Exercise description:
Would you transcribe the listing exactly as it stands, minus any images?

================

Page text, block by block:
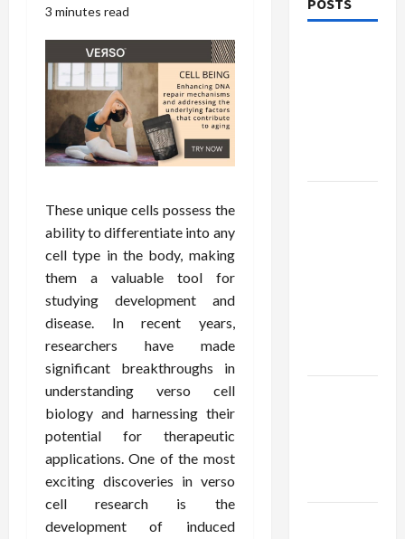
3 minutes read
These unique cells possess the
ability to differentiate into any
cell type in the body, making
them a valuable tool for
studying development and
disease. In recent years,
researchers have made
significant breakthroughs in
understanding verso cell
biology and harnessing their
potential for therapeutic
applications. One of the most
exciting discoveries in verso
cell research is the
development of induced
POSTS
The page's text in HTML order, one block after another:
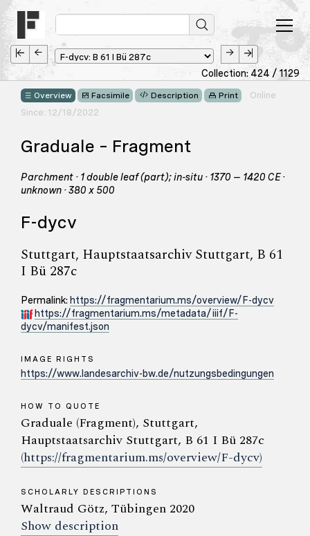
Collection: 424 / 1129
Overview Facsimile Description Print
Online
Since: 12/18/2022
Graduale – Fragment
Parchment · 1 double leaf (part); in-situ · 1370 – 1420 CE ·
unknown · 380 x 500
F-dycv
Stuttgart, Hauptstaatsarchiv Stuttgart, B 61
I Bü 287c
Permalink: https://fragmentarium.ms/overview/F-dycv
https://fragmentarium.ms/metadata/iiif/F-
dycv/manifest.json
IMAGE RIGHTS
https://www.landesarchiv-bw.de/nutzungsbedingungen
HOW TO QUOTE
Graduale (Fragment), Stuttgart,
Hauptstaatsarchiv Stuttgart, B 61 I Bü 287c
(https://fragmentarium.ms/overview/F-dycv)
SCHOLARLY DESCRIPTIONS
Waltraud Götz, Tübingen 2020
Show description
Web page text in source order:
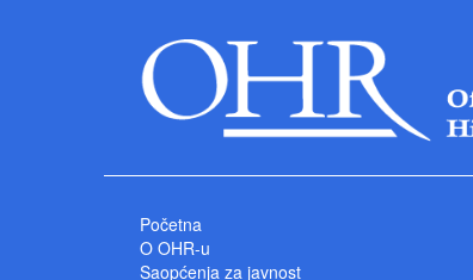
Početna
O OHR-u
Saopćenja za javnost
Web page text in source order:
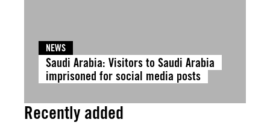
NEWS
Saudi Arabia: Visitors to Saudi Arabia
imprisoned for social media posts
Recently added
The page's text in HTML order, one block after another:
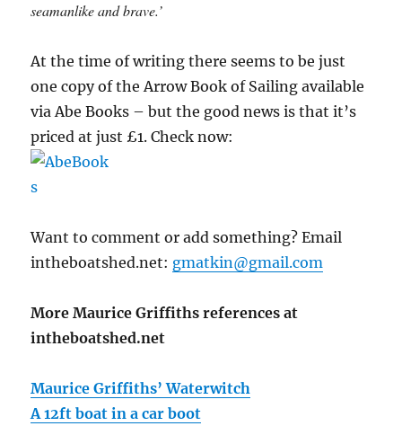
seamanlike and brave.’
At the time of writing there seems to be just
one copy of the Arrow Book of Sailing available
via Abe Books – but the good news is that it’s
priced at just £1. Check now:
Want to comment or add something? Email
intheboatshed.net: gmatkin@gmail.com
More Maurice Griffiths references at
intheboatshed.net
Maurice Griffiths’ Waterwitch
A 12ft boat in a car boot

================

Response to the task:
Page text, block by block:
3 minutes read
These unique cells possess the
ability to differentiate into any
cell type in the body, making
them a valuable tool for
studying development and
disease. In recent years,
researchers have made
significant breakthroughs in
understanding verso cell
biology and harnessing their
potential for therapeutic
applications. One of the most
exciting discoveries in verso
cell research is the
development of induced
POSTS
The page's text in HTML order, one block after another:
Collection: 424 / 1129
Overview Facsimile Description Print
Online
Since: 12/18/2022
Graduale – Fragment
Parchment · 1 double leaf (part); in-situ · 1370 – 1420 CE ·
unknown · 380 x 500
F-dycv
Stuttgart, Hauptstaatsarchiv Stuttgart, B 61
I Bü 287c
Permalink: https://fragmentarium.ms/overview/F-dycv
https://fragmentarium.ms/metadata/iiif/F-
dycv/manifest.json
IMAGE RIGHTS
https://www.landesarchiv-bw.de/nutzungsbedingungen
HOW TO QUOTE
Graduale (Fragment), Stuttgart,
Hauptstaatsarchiv Stuttgart, B 61 I Bü 287c
(https://fragmentarium.ms/overview/F-dycv)
SCHOLARLY DESCRIPTIONS
Waltraud Götz, Tübingen 2020
Show description
Web page text in source order:
Početna
O OHR-u
Saopćenja za javnost
Web page text in source order:
NEWS
Saudi Arabia: Visitors to Saudi Arabia
imprisoned for social media posts
Recently added
The page's text in HTML order, one block after another:
seamanlike and brave.’
At the time of writing there seems to be just
one copy of the Arrow Book of Sailing available
via Abe Books – but the good news is that it’s
priced at just £1. Check now:
Want to comment or add something? Email
intheboatshed.net: gmatkin@gmail.com
More Maurice Griffiths references at
intheboatshed.net
Maurice Griffiths’ Waterwitch
A 12ft boat in a car boot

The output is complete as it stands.